Das Abbaggern von Hahnöfersand ist eines von vier Naturschutzprojekten, mit denen Hamburg das Zuschütten eines Viertels des Mühlenberger Lochs auszugleichen versucht. Die Latte dafür liegt hoch. Denn die Elbbucht, ein seltenes Süßwasserwatt, erfüllt die Schutzgebietskriterien der Flora-Fauna-Habitat- (FFH) und der Vogelschutz-Richtlinie der EU. Hier rasten international bedeutende Bestände an Löffelenten, Krickenten und Trauerseeschwalben. Außerdem gedeiht dort der Schierlingswasserfenchel (oenanthe coinoides), der ausschließlich an der Unterelbe vorkommt.

Die Ausgleichsprojekte müssen nach den Vorschriften des Naturschutzrechts möglichst zeitgleich mit dem Bauprojekt abgeschlossen werden. Während die neue Werkshalbinsel im Mühlenberger Loch bereits seit zwei Jahren eingedeicht ist, schwappt die Tide erst seit Oktober vorigen Jahres ins neue Watt – im 63 Hektar großen Westteil der Insel. Der 41 Hektar große Ostteil soll erst im Herbst 2005 baumaschinenfrei sein.

Nach den Zählungen des im Auftrag der Stadt tätigen Vogelkundlers Alexander Mitschke hat eine Reihe von Vogelarten das neue Watt auf Hahnöfersand gut angenommen. „Ich bin positiv überrascht, wie schnell sich die Bestände wertgebender Arten hier eingestellt haben“, sagt Mitschke. 990 Krickenten hat er im August gezählt.

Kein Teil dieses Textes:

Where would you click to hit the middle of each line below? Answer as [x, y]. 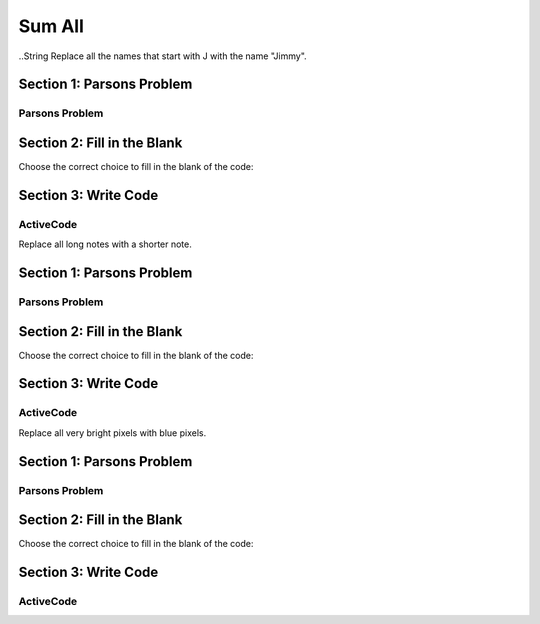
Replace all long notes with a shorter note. [105, 244]
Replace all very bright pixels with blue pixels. [112, 432]
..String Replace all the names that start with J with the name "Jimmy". [162, 56]
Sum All [51, 26]
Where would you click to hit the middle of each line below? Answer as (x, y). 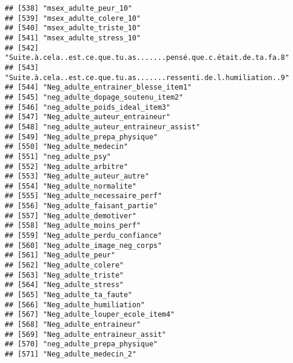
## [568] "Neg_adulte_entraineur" (73, 324)
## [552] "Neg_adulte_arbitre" (66, 166)
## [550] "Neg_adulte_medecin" (66, 147)
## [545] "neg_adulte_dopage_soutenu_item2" (94, 97)
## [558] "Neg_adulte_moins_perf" (73, 226)
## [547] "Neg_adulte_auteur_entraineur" (88, 117)
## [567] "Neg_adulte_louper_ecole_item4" (90, 315)
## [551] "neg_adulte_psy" (58, 156)
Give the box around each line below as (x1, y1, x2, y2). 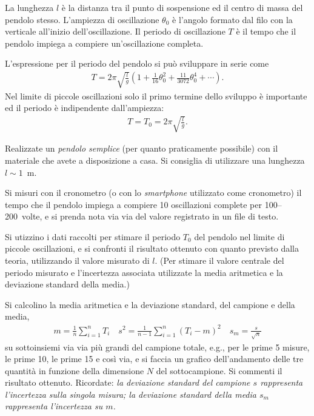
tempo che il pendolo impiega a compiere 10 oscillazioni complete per (5, 198, 262, 210)
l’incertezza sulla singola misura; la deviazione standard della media (5, 387, 256, 400)
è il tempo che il (236, 25, 296, 38)
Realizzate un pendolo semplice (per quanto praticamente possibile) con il (5, 142, 278, 155)
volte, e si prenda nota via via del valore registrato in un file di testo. (21, 210, 279, 223)
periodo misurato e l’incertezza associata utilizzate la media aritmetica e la (5, 266, 283, 278)
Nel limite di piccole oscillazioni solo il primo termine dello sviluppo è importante (5, 89, 307, 102)
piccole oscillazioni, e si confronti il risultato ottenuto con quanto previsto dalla (5, 242, 299, 255)

Im Mühlenberger Loch hätten sich im Herbst 2002 und im Frühjahr 2003 bis zu 6.500 Krickenten aufgehalten – eine überdurchschnittlich hohe Zahl. Ab 4.000 Exemplaren gilt ein Krickenten-Bestand als international bedeutend.

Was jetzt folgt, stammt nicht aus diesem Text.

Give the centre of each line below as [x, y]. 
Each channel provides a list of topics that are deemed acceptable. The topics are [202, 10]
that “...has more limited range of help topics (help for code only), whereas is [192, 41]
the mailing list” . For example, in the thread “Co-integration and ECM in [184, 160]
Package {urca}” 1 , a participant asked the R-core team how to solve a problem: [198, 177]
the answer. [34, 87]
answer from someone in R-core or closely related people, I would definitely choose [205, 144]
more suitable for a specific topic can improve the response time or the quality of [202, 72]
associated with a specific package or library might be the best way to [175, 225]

Die beiden anderen Schlüssel-Vogelarten bekam Mitschke allerdings selten bis gar nicht vors Fernrohr. Lediglich 28 Löffelenten zählte er im neuen Watt. Der Bestand im Mühlenberger Loch habe sich seit Beginn der Bauarbeiten dort halbiert. Ihr Bestand gilt ab 400 Exemplaren als international bedeutend.

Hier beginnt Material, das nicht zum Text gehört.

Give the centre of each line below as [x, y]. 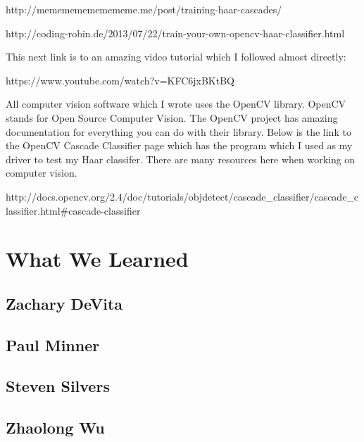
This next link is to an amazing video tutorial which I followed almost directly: [176, 57]
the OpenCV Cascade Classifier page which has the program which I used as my [179, 145]
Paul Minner [53, 345]
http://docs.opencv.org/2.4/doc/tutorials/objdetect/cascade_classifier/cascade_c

Trauerseeschwalben zählte Mitschke nur selten. Zwei Beobachtungsjahre reichten bei dieser Art allerdings nicht aus, um die Bestandsentwicklung zu bewerten. Sie spielten bei dem Projekt auf Hahnöfersand aber auch nur eine Nebenrolle. Mitschke: „Uns geht‘s um die Enten.“

Dem niedersächsischen Deichverband Zweite Meile Altes Land geht es um die Sicherheit der Menschen, die südlich von Hahnöfersand wohnen. Nach der verheerenden Sturmflut von 1962 war die Elbinsel in die Deichlinie einbezogen worden, die sich auf diese Weise verkürzte. Die jetzige Rückverlegung des Deichs für das neue Watt rief bei vielen Menschen die Sorge vor einer neuen Überschwemmung wach.

Der Deichverband befürchtete, der neue Deich wäre nicht stabil und würde in den weichen Untergrund sacken. Alle Bedenken seien aber inzwischen ausgeräumt. „Wir finden hier in der Qualität des Deichbaus eine Maßnahme, die besser ist als alles, was hier in der Umgebung steht“, sagt Oberdeichrichter Uwe Hampe.

Die Nachbesserungen haben die Stadt einige Millionen Euro zusätzlich gekostet. Bei all dem Unmut, den die Werkserweiterung bei Naturschützern und Anwohnern hervorrief, wollten Airbus und die Stadt es sich nicht auch noch mit den Leuten hinterm Deich verscherzen.